Making every member function (member functions are functions inside a class) static is just mimic-ing procedural C coding, with the addition of a fancy name. gimp, you''re right - static member functions should be very rare. In fact, they are the OOP equivalent of global functions (with a few additional tricks up their sleeve). If you somehow need a class with all static member functions, then you should use a namespace instead of a class.
TIP: Any time you see someone using one particular language keyword everywhere for everything is a sure sign he/she doesn''t understand how the language works (believe me, I''ve done it before).
TIP: For a language to be an Object-Oriented Programming (OOP) language, it has to support data encapsulation, inheritance, and polymorphism.
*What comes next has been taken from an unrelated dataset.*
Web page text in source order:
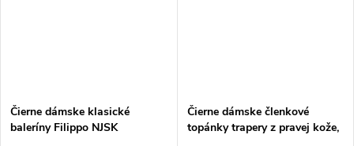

So C cannot be used to produce OOP code. Don''t get offended; OOP is just a term.
- null_pointer
Sabre Multimedia
TIP: Any time you see someone using one particular language keyword everywhere for everything is a sure sign he/she doesn''t understand how the language works (believe me, I''ve done it before).
TIP: For a language to be an Object-Oriented Programming (OOP) language, it has to support data encapsulation, inheritance, and polymorphism. So C cannot be used to produce OOP code. Don''t get offended; OOP is just a term.
- null_pointer
Sabre Multimedia
While null_pointer has been pretty solid in his arguments for C++ from what I've seen, I must respectfully disagree with his last tip here.
Although I prefer C++ constructs for OOP programming, saying that C cannot be used for OOP code is blatantly incorrect. OOP simply stands for Object-Oriented Programming, and all this requires is that your code is object-oriented. You can use explicit object pointers/handles, manual v-tables (if you even need to) and other C facilities and still have your code be object-oriented. It may be nastier than the equivalent C++ code, but as long as the organization is based on objects, it's still OOP code.
As for saying that "an OOP language must support encapsulation, inheritance, and polymorphism", I must make a couple points:
Encapsulation is not a matter of putting code and data together in a class construct, rather it is a logical organization which keeps the code and data in a cohesive unit. This can be done in C as well as C++; even though the code and data are not tied in the language, they are tied in logical usage. Encapsulation is a logical principle, not a physical one (and the equivalent physical principle is insulation, which C is more than capable of as well, via normal procedural methods).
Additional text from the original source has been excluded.